§ **TASK TO CARRY OUT**:
Set down each entry exactly as given; pictures should not appear in the copy.

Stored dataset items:
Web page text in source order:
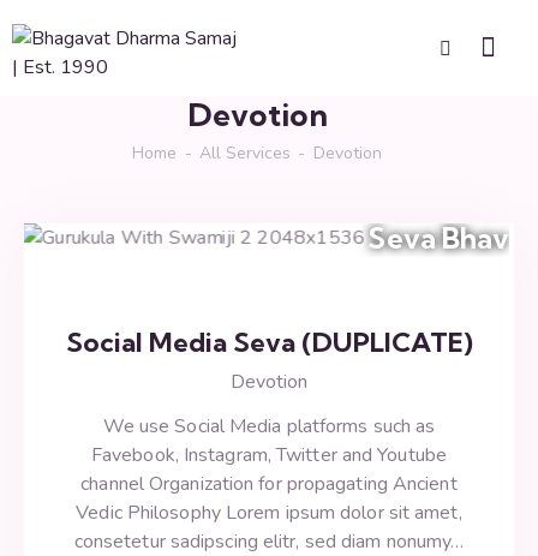
Devotion
Home All Services Devotion
Seva Bhav
Social Media Seva (DUPLICATE)
Devotion
We use Social Media platforms such as
Favebook, Instagram, Twitter and Youtube
channel Organization for propagating Ancient
Vedic Philosophy Lorem ipsum dolor sit amet,
consetetur sadipscing elitr, sed diam nonumy…
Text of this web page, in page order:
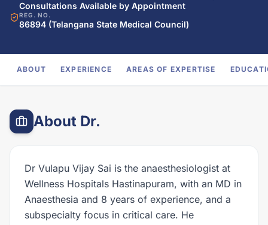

§ **TASK OUTPUT**:
Web page text in source order:
Devotion
Home All Services Devotion
Seva Bhav
Social Media Seva (DUPLICATE)
Devotion
We use Social Media platforms such as
Favebook, Instagram, Twitter and Youtube
channel Organization for propagating Ancient
Vedic Philosophy Lorem ipsum dolor sit amet,
consetetur sadipscing elitr, sed diam nonumy…
Text of this web page, in page order:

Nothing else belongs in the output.